_Given entries_.
:::

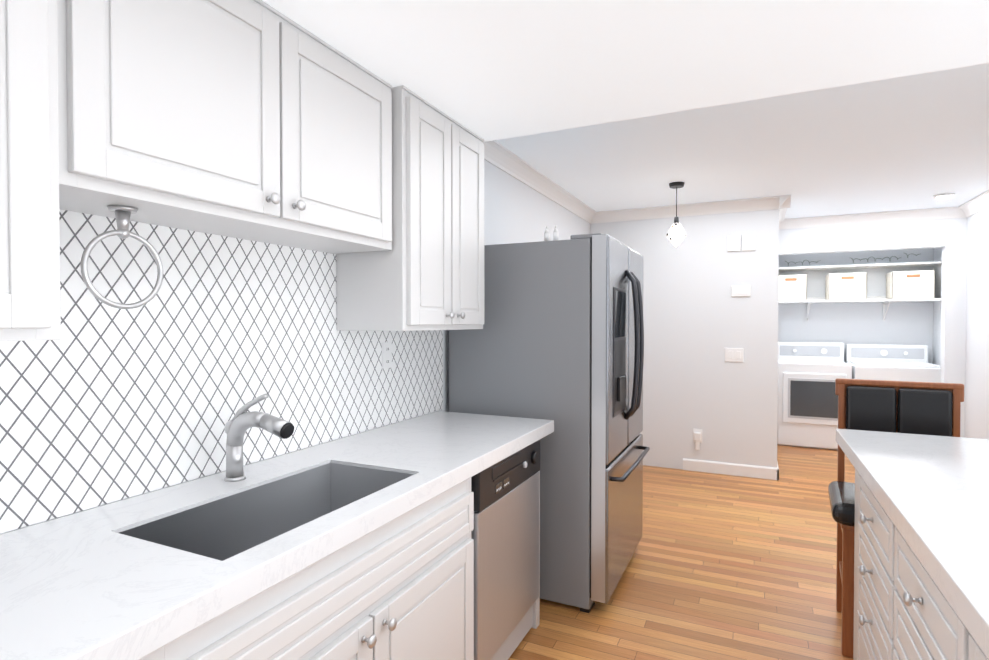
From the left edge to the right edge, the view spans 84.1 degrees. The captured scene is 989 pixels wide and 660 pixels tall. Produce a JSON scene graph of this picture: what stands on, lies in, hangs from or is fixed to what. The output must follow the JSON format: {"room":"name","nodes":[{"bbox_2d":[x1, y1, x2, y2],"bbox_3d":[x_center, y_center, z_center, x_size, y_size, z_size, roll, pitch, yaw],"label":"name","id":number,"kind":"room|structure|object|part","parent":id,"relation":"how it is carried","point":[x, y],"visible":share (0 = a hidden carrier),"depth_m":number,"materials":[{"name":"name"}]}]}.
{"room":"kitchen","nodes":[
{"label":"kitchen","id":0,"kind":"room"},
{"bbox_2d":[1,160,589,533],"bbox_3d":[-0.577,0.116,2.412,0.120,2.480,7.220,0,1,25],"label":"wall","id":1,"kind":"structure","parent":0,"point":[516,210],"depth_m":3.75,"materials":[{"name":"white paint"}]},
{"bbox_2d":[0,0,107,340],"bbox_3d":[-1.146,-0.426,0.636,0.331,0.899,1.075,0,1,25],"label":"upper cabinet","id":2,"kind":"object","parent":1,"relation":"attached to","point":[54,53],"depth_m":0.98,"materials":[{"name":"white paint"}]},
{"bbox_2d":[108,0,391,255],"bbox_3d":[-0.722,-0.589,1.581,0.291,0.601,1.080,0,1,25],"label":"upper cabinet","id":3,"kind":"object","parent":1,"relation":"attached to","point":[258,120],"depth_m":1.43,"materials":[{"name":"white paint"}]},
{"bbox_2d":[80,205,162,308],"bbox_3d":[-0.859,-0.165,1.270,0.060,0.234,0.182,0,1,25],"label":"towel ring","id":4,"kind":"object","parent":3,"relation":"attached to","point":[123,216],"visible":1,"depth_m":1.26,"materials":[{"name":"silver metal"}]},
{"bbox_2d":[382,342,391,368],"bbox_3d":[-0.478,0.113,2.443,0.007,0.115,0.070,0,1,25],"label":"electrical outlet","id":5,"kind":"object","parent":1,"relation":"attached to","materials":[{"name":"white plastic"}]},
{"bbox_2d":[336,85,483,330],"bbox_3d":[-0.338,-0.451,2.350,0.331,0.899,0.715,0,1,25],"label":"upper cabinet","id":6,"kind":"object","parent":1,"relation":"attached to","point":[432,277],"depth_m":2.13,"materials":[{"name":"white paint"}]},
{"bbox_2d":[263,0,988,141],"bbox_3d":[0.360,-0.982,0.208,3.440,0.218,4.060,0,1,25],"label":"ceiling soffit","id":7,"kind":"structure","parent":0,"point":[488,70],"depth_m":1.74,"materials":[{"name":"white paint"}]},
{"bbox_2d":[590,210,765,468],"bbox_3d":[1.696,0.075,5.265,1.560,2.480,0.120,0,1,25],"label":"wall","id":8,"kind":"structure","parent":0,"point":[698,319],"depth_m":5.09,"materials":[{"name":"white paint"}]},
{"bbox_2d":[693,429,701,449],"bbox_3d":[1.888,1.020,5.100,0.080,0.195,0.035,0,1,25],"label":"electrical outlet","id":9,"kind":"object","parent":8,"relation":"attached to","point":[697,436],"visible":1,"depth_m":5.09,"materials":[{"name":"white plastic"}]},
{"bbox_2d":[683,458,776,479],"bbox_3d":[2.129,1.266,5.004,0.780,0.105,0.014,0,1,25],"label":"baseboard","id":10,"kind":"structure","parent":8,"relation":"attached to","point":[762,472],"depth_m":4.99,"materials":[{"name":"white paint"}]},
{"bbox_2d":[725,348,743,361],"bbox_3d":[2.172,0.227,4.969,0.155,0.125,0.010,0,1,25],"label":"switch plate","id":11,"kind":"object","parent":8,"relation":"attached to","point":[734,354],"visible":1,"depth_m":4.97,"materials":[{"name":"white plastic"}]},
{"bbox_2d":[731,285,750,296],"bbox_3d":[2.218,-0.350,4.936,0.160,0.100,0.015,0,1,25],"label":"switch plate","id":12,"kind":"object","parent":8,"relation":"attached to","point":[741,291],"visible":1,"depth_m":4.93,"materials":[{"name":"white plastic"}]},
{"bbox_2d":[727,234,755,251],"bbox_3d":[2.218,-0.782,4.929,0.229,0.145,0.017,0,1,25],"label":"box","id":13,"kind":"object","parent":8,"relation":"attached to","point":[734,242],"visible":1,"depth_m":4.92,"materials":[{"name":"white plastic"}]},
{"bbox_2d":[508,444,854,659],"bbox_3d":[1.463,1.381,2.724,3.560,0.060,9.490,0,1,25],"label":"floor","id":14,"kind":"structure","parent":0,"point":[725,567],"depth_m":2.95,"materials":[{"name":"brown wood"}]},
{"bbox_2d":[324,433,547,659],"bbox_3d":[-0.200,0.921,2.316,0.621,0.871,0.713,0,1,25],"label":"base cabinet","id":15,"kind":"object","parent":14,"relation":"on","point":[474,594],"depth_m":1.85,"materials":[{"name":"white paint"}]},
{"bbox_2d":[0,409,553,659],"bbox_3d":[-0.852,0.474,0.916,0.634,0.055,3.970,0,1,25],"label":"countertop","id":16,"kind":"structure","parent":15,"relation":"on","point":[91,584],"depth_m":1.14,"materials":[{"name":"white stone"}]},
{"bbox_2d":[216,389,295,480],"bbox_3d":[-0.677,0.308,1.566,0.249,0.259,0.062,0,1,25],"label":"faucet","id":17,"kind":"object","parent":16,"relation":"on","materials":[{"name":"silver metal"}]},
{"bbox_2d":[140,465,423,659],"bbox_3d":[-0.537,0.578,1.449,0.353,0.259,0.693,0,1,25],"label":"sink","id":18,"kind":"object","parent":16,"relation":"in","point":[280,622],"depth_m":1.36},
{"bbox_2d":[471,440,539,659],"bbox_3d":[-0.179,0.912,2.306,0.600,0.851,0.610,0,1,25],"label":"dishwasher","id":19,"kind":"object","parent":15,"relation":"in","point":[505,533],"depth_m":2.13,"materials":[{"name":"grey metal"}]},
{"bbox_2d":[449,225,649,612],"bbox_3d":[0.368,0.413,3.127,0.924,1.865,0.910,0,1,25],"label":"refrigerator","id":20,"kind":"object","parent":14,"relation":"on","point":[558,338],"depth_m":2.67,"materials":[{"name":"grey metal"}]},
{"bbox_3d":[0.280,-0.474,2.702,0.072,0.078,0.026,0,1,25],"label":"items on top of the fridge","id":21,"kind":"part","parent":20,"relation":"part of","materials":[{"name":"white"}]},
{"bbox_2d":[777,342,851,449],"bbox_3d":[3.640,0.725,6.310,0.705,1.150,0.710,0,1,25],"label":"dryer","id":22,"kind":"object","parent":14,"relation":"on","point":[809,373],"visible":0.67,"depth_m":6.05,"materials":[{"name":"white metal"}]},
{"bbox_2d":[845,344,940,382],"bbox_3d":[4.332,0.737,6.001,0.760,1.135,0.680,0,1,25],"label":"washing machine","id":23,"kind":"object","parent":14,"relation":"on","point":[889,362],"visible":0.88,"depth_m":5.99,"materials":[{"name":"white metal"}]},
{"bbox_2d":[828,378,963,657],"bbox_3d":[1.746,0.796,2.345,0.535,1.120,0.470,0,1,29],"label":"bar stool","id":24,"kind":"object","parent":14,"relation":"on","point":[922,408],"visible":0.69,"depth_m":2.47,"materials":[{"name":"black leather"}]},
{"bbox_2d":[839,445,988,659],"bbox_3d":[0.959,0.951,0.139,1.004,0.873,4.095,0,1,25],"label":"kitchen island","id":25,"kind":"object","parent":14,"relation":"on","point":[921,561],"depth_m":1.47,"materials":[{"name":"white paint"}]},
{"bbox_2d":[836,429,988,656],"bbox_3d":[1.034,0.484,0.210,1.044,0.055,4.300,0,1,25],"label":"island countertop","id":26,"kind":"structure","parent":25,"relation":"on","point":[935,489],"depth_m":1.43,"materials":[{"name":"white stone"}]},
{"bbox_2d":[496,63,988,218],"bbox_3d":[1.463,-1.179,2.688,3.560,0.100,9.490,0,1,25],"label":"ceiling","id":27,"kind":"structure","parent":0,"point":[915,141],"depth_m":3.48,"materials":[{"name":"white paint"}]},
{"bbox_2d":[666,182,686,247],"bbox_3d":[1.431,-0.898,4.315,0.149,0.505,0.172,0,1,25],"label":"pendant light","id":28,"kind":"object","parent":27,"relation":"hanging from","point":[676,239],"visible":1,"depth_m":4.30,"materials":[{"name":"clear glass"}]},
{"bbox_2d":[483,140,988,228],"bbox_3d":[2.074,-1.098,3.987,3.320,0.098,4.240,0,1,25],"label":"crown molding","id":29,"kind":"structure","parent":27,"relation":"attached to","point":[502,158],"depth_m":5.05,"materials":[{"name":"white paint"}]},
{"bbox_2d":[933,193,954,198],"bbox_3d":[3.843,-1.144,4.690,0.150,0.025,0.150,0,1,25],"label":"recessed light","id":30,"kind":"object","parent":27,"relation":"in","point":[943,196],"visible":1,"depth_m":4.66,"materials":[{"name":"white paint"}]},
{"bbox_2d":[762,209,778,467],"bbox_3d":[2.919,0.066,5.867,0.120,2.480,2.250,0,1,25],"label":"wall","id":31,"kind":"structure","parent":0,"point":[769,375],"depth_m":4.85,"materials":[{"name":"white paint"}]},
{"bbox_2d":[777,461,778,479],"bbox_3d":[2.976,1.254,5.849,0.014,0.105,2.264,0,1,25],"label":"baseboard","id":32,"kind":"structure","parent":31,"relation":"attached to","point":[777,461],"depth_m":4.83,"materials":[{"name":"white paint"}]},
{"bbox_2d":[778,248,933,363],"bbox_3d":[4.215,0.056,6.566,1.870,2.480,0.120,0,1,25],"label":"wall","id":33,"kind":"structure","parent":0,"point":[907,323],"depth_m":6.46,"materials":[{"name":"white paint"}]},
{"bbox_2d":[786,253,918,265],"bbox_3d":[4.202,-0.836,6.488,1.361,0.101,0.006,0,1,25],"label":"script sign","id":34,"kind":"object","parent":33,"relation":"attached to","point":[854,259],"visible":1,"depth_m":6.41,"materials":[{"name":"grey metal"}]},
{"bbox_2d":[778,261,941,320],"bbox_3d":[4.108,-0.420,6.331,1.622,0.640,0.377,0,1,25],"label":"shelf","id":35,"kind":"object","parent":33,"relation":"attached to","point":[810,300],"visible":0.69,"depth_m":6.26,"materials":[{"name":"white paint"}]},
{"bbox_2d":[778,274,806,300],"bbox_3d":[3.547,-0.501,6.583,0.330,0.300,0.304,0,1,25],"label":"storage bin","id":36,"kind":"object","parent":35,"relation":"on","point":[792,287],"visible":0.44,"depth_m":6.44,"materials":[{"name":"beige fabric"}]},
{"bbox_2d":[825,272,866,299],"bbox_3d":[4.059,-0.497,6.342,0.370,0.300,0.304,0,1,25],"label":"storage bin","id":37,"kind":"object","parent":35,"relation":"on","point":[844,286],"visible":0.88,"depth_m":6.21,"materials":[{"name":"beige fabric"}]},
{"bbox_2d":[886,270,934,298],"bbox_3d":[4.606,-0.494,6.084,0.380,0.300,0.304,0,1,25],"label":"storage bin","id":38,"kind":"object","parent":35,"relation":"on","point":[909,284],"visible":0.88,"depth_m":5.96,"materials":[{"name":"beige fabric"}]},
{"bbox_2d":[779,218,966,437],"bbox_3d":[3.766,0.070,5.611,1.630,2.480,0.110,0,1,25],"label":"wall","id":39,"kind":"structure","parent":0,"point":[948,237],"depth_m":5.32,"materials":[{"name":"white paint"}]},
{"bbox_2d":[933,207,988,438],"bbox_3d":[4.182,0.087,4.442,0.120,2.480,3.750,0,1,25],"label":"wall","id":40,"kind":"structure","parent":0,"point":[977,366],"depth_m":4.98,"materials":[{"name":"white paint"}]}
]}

:::

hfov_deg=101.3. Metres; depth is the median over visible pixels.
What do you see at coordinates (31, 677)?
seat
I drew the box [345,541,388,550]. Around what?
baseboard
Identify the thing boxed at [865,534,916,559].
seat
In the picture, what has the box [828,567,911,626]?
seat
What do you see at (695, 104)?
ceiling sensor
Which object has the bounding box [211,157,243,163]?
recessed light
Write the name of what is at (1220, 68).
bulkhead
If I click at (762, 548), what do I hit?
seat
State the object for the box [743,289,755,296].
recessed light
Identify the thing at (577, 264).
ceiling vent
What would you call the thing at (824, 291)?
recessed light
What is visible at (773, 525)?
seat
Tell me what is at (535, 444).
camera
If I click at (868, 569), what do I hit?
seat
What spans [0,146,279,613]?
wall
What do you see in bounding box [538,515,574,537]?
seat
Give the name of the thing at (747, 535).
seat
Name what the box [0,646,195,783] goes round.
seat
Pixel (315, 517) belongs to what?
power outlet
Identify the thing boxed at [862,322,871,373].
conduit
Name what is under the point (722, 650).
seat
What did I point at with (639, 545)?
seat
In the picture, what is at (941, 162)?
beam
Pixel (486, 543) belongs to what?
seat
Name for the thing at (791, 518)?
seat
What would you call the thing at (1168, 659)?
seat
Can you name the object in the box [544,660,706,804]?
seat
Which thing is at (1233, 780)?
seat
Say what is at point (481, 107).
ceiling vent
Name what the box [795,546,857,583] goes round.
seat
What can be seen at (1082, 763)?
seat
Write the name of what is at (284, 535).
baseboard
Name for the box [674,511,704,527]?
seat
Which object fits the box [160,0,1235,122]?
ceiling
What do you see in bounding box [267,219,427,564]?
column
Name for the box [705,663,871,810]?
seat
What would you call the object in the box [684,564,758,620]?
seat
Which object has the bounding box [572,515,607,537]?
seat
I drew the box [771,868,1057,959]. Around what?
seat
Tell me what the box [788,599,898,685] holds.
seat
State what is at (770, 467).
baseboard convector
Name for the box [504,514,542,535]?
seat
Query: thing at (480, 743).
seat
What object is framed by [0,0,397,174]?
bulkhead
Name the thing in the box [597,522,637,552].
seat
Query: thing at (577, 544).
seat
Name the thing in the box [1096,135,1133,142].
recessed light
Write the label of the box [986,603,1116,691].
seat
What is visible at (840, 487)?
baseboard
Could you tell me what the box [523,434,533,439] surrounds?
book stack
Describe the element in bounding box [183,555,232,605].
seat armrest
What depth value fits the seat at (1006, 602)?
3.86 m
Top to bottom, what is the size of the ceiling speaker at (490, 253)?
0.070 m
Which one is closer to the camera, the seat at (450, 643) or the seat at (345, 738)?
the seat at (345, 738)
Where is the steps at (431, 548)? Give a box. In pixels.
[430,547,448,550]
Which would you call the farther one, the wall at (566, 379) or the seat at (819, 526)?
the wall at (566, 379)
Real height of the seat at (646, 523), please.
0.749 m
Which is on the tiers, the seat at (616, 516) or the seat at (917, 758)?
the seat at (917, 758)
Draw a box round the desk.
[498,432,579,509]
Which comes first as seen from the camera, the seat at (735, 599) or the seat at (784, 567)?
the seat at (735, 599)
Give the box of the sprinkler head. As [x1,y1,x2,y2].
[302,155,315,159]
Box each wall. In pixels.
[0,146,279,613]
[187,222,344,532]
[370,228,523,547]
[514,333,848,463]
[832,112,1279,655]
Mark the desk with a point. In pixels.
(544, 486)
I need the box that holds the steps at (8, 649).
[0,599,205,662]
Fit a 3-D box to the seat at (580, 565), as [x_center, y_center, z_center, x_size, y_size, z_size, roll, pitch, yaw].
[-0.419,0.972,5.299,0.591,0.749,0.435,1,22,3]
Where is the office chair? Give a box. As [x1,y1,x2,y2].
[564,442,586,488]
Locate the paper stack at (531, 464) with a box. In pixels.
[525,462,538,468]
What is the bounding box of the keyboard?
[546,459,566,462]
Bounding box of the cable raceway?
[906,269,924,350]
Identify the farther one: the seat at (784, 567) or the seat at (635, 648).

:::

_What to work on_.
Of the lines above, retype only those from the line containing "Pixel (486, 543) belongs to what?" through the line containing "Box each wall. In pixels.", including both, exactly.

_Written solution_.
Pixel (486, 543) belongs to what?
seat
Name for the thing at (791, 518)?
seat
What would you call the thing at (1168, 659)?
seat
Can you name the object in the box [544,660,706,804]?
seat
Which thing is at (1233, 780)?
seat
Say what is at point (481, 107).
ceiling vent
Name what the box [795,546,857,583] goes round.
seat
What can be seen at (1082, 763)?
seat
Write the name of what is at (284, 535).
baseboard
Name for the box [674,511,704,527]?
seat
Which object fits the box [160,0,1235,122]?
ceiling
What do you see in bounding box [267,219,427,564]?
column
Name for the box [705,663,871,810]?
seat
What would you call the object in the box [684,564,758,620]?
seat
Which object has the bounding box [572,515,607,537]?
seat
I drew the box [771,868,1057,959]. Around what?
seat
Tell me what the box [788,599,898,685] holds.
seat
State what is at (770, 467).
baseboard convector
Name for the box [504,514,542,535]?
seat
Query: thing at (480, 743).
seat
What object is framed by [0,0,397,174]?
bulkhead
Name the thing in the box [597,522,637,552].
seat
Query: thing at (577, 544).
seat
Name the thing in the box [1096,135,1133,142].
recessed light
Write the label of the box [986,603,1116,691].
seat
What is visible at (840, 487)?
baseboard
Could you tell me what the box [523,434,533,439] surrounds?
book stack
Describe the element in bounding box [183,555,232,605].
seat armrest
What depth value fits the seat at (1006, 602)?
3.86 m
Top to bottom, what is the size of the ceiling speaker at (490, 253)?
0.070 m
Which one is closer to the camera, the seat at (450, 643) or the seat at (345, 738)?
the seat at (345, 738)
Where is the steps at (431, 548)? Give a box. In pixels.
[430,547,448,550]
Which would you call the farther one, the wall at (566, 379) or the seat at (819, 526)?
the wall at (566, 379)
Real height of the seat at (646, 523), please.
0.749 m
Which is on the tiers, the seat at (616, 516) or the seat at (917, 758)?
the seat at (917, 758)
Draw a box round the desk.
[498,432,579,509]
Which comes first as seen from the camera, the seat at (735, 599) or the seat at (784, 567)?
the seat at (735, 599)
Give the box of the sprinkler head. As [x1,y1,x2,y2].
[302,155,315,159]
Box each wall. In pixels.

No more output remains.